Operating System - Linux
1753468 Members
4686 Online
108794 Solutions
New Discussion юеВ

Problem with network config

 
Pramod_4
Trusted Contributor

Problem with network config

I am trying to create a two node cluster on RHL AS3 with MC/SG 11.15. I get the following error during cmcheckconf:
-----------------------------------------------
# cmcheckconf -v -C TEST_cluster.ascii

Checking cluster file: TEST_cluster.ascii
Note : a NODE_TIMEOUT value of 2000000 was found in line 111. For a
significant portion of installations, a higher setting is more appropriate.
Refer to the comments in the cluster configuration ascii file or ServiceGuard
manual for more information on this parameter.
Checking nodes ... Done
Checking existing configuration ... Done
Warning: Can not find configuration for cluster DDE
Gathering configuration information ... Done
Gathering configuration information ..
Gathering storage information ..
Found 1 devices on node carol
Found 1 devices on node marsha
Analysis of 2 devices should take approximately 1 seconds
0%----10%----20%----30%----40%----50%----60%----70%----80%----90%----100%
.
Gathering Network Configuration ........ Done

Error: Unable to determine network configuration: failed to receive net probe reply from node carol
Failed to probe network
Warning: Network interface eth0 on node marsha couldn't talk to itself.
Error: Detected a partition of IP subnet 10.42.2.0.
Partition 1
carol eth0
Partition 2
marsha eth0
Failed to evaluate network
cmcheckconf : Unable to reconcile configuration file TEST_cluster.ascii
with discovered configuration information.
#
----------------------------------------------

Any idea ?


Thanks,
Pramod

11 REPLIES 11
Serviceguard for Linux
Honored Contributor

Re: Problem with network config

One of the most common problems is with firewalls. First try turning the firewall off entirely and try cmcheckconf again. If that doesn't work, post TEST_cluster.ascii. More questions may follow after that, but they'll have some good info to be based on.
Pramod_4
Trusted Contributor

Re: Problem with network config

In fact, cmcheckconf output shown above is after turning off iptable and unloading the iptable module from the running kernel.
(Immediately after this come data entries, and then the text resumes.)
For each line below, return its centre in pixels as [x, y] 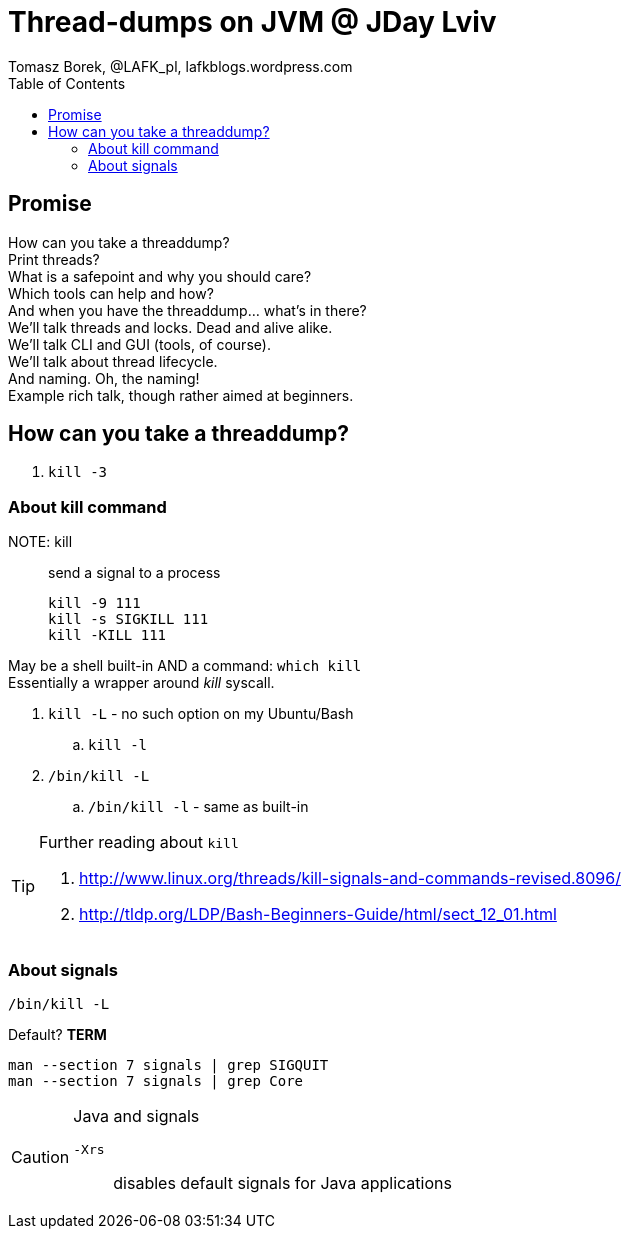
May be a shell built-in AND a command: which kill [185, 666]
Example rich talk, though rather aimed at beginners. [181, 395]
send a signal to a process [134, 573]
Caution [40, 1157]
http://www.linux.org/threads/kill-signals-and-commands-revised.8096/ [350, 878]
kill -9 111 [94, 603]
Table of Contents [67, 83]
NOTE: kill [40, 542]

TEST_cluster.ascii is attached.

Any other thought ?
Steven E. Protter
Exalted Contributor

Re: Problem with network config

Are all the ip addresses set without conflict on the two nodes?

SEP
Steven E Protter
Owner of ISN Corporation
http://isnamerica.com
http://hpuxconsulting.com
Sponsor: http://hpux.ws
Twitter: http://twitter.com/hpuxlinux
Founder http://newdatacloud.com
Pramod_4
Trusted Contributor

Re: Problem with network config

There is no conflit in IP address. I can SSH to both nodes without any problem. I am able to SSH to each other as well.

Serviceguard for Linux
Honored Contributor

Re: Problem with network config

One point and something else to try to get more info.

First, it is odd (but not necessarily a problem) that the LUNs identified as the CLUSTER_LOCK_LUN is different for the two nodes. Most clusters would have those the same. Are these really the same physical LUN?

Try "cmquerycl -n node1 -C filename" on node1
then try it on node2. This helps determine the source of communication problems.
Pramod_4
Trusted Contributor

Re: Problem with network config

As you could see in the cmcheckconf output it didn'y complain about the disk but network.

Yes, they are same physical EMC devices referenced by different device files on two nodes.

I did the cmcheckconf on both nodes and the error is abosolutely same.

Any other thoughts ?

melvyn burnard
Honored Contributor

Re: Problem with network config

As per the following:
Error: Unable to determine network configuration: failed to receive net probe reply from node carol
Failed to probe network
Warning: Network interface eth0 on node marsha couldn't talk to itself.
Error: Detected a partition of IP subnet 10.42.2.0.
Partition 1
carol eth0
Partition 2
marsha eth0

This is usually an indication of a physical networking issue, not Serviceguard issues.
This could be due to any one of a number of issues.
Is there a router between the two nodes?
Is the subnet mask the same?
Is the Broadcast address the same?

My house is the bank's, my money the wife's, But my opinions belong to me, not HP!
Pramod_4
Trusted Contributor

Re: Problem with network config

Melvyn,

NIC on both nodes are on the same subnet and they have same broadcast address.

I have even tried with cross over connection between these two nodes but the result is same.

NIC is Broadcom BCM5703 and the driver used is tg3.

Any other thoughts ?


Serviceguard for Linux
Honored Contributor

Re: Problem with network config

I'd suggest that you "triple check" that the firewall is off. Temporarily turn on something like telnet and see if it works.

I didn't see any specific response about my request that you run the cmquerycl on the individual nodes. Did you do that. This can be helpful in identifying whether a node has "permission" to talk to itself over the network. Don't rely on just ssh working.